=== Section Start ===
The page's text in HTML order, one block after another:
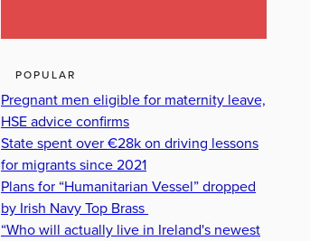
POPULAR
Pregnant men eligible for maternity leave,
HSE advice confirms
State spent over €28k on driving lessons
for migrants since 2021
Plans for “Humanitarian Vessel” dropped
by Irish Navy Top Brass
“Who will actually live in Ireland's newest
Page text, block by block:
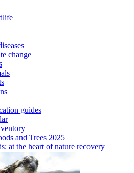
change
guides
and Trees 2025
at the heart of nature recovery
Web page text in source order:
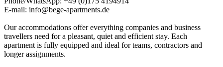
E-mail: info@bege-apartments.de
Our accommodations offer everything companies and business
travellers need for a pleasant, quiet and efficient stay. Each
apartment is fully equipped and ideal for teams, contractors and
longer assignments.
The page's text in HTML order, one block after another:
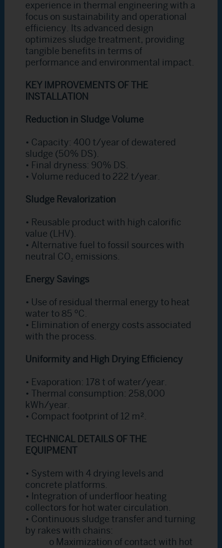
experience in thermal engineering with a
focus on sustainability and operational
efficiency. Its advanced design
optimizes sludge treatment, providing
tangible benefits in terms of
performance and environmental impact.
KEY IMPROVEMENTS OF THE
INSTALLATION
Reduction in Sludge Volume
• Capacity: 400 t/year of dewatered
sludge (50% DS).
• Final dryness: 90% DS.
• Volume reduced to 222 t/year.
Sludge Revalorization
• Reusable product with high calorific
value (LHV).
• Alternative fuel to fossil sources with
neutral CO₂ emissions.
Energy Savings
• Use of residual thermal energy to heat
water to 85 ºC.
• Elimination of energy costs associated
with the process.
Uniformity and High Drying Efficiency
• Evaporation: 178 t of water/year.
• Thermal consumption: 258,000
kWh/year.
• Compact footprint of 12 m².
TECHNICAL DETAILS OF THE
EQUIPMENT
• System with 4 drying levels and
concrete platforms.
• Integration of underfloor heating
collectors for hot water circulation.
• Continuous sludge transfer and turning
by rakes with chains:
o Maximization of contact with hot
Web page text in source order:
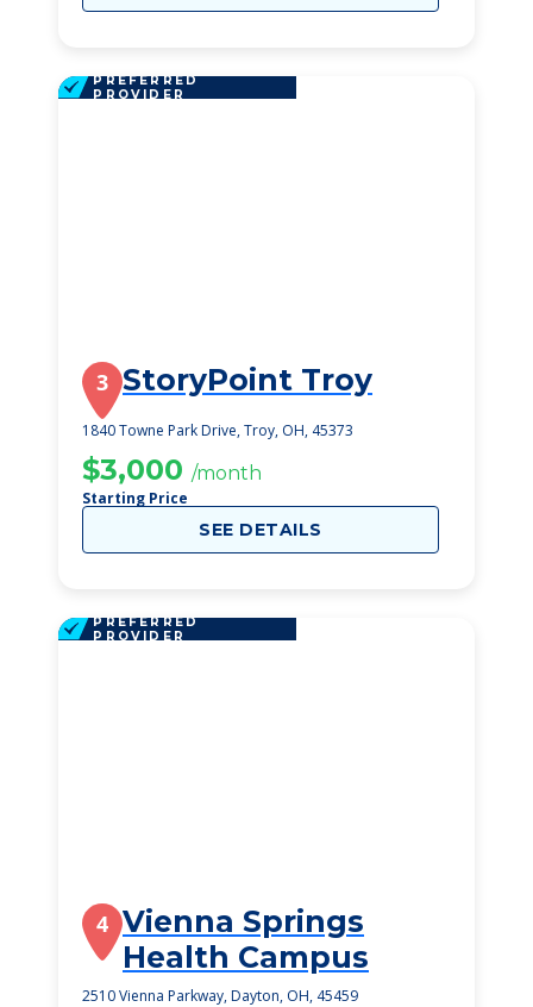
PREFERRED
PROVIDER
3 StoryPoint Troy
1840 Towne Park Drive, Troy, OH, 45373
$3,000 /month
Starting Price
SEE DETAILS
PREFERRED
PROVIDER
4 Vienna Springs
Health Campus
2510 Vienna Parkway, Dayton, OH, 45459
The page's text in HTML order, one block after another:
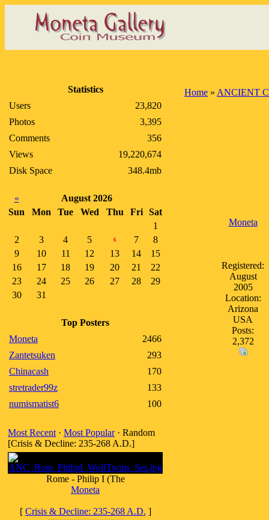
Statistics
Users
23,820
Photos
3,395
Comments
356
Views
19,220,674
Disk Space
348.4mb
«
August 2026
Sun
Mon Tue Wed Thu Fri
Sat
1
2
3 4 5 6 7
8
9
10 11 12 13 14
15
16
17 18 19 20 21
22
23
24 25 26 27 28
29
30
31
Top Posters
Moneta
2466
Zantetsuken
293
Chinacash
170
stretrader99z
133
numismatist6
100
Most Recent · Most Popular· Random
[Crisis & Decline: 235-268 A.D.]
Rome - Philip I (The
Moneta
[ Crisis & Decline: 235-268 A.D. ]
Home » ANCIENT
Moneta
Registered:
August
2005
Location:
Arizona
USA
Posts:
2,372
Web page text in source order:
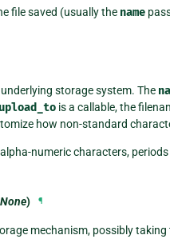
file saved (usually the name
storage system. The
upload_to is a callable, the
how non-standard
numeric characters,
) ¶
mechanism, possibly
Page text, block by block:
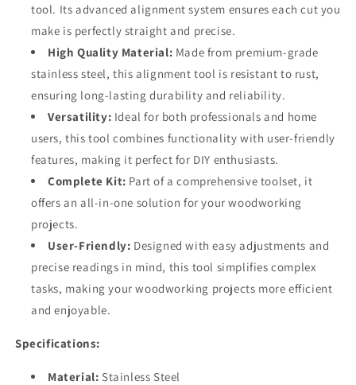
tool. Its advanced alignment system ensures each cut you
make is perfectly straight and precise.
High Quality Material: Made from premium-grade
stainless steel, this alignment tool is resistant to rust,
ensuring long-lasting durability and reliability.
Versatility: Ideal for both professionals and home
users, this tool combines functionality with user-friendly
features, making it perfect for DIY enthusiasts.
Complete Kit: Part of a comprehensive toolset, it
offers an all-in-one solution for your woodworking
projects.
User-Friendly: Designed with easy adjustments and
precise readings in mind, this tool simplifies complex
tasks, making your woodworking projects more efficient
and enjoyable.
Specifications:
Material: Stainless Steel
=== Section End ===
## What to do
If a record holds a picture, leave that picture out; retype everything else exactly.

## Answer
The page's text in HTML order, one block after another:
POPULAR
Pregnant men eligible for maternity leave,
HSE advice confirms
State spent over €28k on driving lessons
for migrants since 2021
Plans for “Humanitarian Vessel” dropped
by Irish Navy Top Brass
“Who will actually live in Ireland's newest
Page text, block by block:
change
guides
and Trees 2025
at the heart of nature recovery
Web page text in source order:
E-mail: info@bege-apartments.de
Our accommodations offer everything companies and business
travellers need for a pleasant, quiet and efficient stay. Each
apartment is fully equipped and ideal for teams, contractors and
longer assignments.
The page's text in HTML order, one block after another:
experience in thermal engineering with a
focus on sustainability and operational
efficiency. Its advanced design
optimizes sludge treatment, providing
tangible benefits in terms of
performance and environmental impact.
KEY IMPROVEMENTS OF THE
INSTALLATION
Reduction in Sludge Volume
• Capacity: 400 t/year of dewatered
sludge (50% DS).
• Final dryness: 90% DS.
• Volume reduced to 222 t/year.
Sludge Revalorization
• Reusable product with high calorific
value (LHV).
• Alternative fuel to fossil sources with
neutral CO₂ emissions.
Energy Savings
• Use of residual thermal energy to heat
water to 85 ºC.
• Elimination of energy costs associated
with the process.
Uniformity and High Drying Efficiency
• Evaporation: 178 t of water/year.
• Thermal consumption: 258,000
kWh/year.
• Compact footprint of 12 m².
TECHNICAL DETAILS OF THE
EQUIPMENT
• System with 4 drying levels and
concrete platforms.
• Integration of underfloor heating
collectors for hot water circulation.
• Continuous sludge transfer and turning
by rakes with chains:
o Maximization of contact with hot
Web page text in source order:
PREFERRED
PROVIDER
3 StoryPoint Troy
1840 Towne Park Drive, Troy, OH, 45373
$3,000 /month
Starting Price
SEE DETAILS
PREFERRED
PROVIDER
4 Vienna Springs
Health Campus
2510 Vienna Parkway, Dayton, OH, 45459
The page's text in HTML order, one block after another:
Statistics
Users
23,820
Photos
3,395
Comments
356
Views
19,220,674
Disk Space
348.4mb
«
August 2026
Sun
Mon Tue Wed Thu Fri
Sat
1
2
3 4 5 6 7
8
9
10 11 12 13 14
15
16
17 18 19 20 21
22
23
24 25 26 27 28
29
30
31
Top Posters
Moneta
2466
Zantetsuken
293
Chinacash
170
stretrader99z
133
numismatist6
100
Most Recent · Most Popular· Random
[Crisis & Decline: 235-268 A.D.]
Rome - Philip I (The
Moneta
[ Crisis & Decline: 235-268 A.D. ]
Home » ANCIENT
Moneta
Registered:
August
2005
Location:
Arizona
USA
Posts:
2,372
Web page text in source order:
file saved (usually the name
storage system. The
upload_to is a callable, the
how non-standard
numeric characters,
) ¶
mechanism, possibly
Page text, block by block:
tool. Its advanced alignment system ensures each cut you
make is perfectly straight and precise.
High Quality Material: Made from premium-grade
stainless steel, this alignment tool is resistant to rust,
ensuring long-lasting durability and reliability.
Versatility: Ideal for both professionals and home
users, this tool combines functionality with user-friendly
features, making it perfect for DIY enthusiasts.
Complete Kit: Part of a comprehensive toolset, it
offers an all-in-one solution for your woodworking
projects.
User-Friendly: Designed with easy adjustments and
precise readings in mind, this tool simplifies complex
tasks, making your woodworking projects more efficient
and enjoyable.
Specifications:
Material: Stainless Steel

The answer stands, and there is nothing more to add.